### To do
Only a slice of the listing below is wanted. Retype the lines from the one containing "updates where required." through the one containing "Nursery Stock bacterial diseases", exactly, both ends included.

### Supplied information
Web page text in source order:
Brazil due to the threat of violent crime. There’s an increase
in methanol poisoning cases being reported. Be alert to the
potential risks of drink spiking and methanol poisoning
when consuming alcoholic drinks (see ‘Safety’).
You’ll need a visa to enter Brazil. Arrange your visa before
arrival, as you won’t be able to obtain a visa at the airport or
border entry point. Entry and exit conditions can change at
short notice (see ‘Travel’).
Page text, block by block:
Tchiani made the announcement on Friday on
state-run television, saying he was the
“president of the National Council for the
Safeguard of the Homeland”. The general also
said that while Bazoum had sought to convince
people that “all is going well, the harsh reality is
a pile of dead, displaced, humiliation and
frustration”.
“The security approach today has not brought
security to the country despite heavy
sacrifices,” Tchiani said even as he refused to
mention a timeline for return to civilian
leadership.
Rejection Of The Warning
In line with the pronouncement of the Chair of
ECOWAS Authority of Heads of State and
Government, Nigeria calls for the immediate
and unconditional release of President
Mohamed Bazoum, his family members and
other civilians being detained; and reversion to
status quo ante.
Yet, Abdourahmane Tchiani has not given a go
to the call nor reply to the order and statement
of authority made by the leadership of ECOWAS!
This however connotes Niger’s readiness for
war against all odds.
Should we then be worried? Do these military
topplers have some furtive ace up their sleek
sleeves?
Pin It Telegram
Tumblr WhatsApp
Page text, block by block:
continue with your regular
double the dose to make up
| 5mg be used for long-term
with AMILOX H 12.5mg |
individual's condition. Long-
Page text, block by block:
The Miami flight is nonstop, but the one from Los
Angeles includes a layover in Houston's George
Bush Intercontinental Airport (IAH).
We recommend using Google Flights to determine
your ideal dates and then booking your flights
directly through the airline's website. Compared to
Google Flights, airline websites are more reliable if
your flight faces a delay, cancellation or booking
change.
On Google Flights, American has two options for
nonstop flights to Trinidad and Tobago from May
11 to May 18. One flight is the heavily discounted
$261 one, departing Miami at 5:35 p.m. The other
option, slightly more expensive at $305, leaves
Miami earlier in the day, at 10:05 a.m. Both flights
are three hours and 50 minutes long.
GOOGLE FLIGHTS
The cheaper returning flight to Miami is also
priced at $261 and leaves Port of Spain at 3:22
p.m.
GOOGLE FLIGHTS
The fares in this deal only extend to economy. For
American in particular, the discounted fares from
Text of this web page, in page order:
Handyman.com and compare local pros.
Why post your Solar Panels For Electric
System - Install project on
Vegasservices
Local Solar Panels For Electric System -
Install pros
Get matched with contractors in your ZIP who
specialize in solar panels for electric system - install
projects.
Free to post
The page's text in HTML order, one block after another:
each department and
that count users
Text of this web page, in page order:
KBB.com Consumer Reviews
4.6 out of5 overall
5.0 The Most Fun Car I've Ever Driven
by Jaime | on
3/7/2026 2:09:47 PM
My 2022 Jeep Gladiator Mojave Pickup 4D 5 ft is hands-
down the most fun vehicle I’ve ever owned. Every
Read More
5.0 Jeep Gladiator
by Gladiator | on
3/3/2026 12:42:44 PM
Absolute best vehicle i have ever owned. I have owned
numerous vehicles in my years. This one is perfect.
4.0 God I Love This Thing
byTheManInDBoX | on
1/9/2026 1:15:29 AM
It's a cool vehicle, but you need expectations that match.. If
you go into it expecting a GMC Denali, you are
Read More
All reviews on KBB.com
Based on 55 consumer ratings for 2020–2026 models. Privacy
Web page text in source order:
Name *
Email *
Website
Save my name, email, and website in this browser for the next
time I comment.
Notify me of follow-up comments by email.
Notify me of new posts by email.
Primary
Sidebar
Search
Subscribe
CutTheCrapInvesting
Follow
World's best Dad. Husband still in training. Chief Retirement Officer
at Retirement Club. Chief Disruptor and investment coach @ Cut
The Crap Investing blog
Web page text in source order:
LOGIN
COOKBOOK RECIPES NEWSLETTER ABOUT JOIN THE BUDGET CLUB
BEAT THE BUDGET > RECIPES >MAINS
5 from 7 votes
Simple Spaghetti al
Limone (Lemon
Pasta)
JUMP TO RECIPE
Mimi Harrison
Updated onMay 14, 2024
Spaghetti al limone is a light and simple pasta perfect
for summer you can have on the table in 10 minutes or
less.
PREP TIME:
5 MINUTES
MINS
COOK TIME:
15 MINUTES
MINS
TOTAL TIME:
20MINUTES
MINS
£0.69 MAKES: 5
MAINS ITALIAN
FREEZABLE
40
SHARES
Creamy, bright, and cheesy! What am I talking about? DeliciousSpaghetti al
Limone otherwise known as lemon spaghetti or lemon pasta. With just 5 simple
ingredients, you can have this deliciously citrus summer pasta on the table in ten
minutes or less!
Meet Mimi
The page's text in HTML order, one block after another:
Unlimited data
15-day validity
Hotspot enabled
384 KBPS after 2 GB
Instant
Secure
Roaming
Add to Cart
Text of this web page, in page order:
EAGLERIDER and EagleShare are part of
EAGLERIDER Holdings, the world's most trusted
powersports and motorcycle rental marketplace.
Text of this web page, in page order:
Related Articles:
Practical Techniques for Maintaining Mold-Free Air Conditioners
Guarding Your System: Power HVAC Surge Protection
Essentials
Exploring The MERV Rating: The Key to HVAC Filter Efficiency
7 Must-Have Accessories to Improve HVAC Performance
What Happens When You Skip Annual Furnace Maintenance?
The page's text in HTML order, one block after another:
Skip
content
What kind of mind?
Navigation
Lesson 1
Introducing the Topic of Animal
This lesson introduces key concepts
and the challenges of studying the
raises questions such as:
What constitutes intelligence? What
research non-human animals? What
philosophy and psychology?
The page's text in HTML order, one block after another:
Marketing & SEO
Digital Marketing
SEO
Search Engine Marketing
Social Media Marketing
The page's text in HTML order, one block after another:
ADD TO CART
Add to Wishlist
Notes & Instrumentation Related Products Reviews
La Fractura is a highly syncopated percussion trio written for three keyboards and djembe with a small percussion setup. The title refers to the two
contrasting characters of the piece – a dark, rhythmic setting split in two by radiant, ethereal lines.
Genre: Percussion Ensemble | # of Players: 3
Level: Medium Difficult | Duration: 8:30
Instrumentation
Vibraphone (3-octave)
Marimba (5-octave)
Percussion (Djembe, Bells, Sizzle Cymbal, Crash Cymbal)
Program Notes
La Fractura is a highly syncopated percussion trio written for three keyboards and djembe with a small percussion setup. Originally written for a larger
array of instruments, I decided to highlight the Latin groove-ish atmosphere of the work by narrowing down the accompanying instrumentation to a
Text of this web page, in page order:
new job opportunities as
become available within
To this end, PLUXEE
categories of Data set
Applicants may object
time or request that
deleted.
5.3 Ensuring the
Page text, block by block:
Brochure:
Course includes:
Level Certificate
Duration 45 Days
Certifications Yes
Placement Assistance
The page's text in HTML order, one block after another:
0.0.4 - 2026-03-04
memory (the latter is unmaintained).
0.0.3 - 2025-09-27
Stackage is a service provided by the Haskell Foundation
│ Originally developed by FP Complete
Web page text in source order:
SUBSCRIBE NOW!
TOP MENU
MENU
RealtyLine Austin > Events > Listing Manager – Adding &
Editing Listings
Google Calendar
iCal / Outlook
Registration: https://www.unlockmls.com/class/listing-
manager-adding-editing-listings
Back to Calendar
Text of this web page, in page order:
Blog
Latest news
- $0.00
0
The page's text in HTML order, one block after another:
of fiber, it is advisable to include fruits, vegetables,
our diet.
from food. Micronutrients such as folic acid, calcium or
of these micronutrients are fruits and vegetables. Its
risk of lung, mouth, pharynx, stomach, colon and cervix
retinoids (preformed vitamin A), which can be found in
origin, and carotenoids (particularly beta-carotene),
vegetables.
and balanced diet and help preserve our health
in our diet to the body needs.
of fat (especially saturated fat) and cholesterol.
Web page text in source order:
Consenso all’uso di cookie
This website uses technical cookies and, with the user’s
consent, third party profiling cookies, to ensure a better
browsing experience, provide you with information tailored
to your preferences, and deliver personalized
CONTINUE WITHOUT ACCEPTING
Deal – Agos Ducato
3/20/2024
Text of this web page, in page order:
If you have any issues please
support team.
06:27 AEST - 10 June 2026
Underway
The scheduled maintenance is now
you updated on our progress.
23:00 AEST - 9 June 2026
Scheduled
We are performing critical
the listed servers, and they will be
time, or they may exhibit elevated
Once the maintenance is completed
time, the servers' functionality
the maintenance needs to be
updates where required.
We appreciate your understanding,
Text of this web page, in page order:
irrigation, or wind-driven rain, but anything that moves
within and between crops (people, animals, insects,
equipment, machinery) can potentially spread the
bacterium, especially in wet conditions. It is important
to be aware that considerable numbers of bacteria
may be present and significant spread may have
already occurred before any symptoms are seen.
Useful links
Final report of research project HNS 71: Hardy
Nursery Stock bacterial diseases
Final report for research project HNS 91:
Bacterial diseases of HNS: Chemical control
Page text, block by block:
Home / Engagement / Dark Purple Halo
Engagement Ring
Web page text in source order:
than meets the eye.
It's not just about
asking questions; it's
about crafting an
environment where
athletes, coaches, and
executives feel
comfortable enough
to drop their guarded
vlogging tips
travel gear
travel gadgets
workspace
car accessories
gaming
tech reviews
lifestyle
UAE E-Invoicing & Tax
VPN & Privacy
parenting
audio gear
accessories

### Completed exercise
updates where required.
We appreciate your understanding,
Text of this web page, in page order:
irrigation, or wind-driven rain, but anything that moves
within and between crops (people, animals, insects,
equipment, machinery) can potentially spread the
bacterium, especially in wet conditions. It is important
to be aware that considerable numbers of bacteria
may be present and significant spread may have
already occurred before any symptoms are seen.
Useful links
Final report of research project HNS 71: Hardy
Nursery Stock bacterial diseases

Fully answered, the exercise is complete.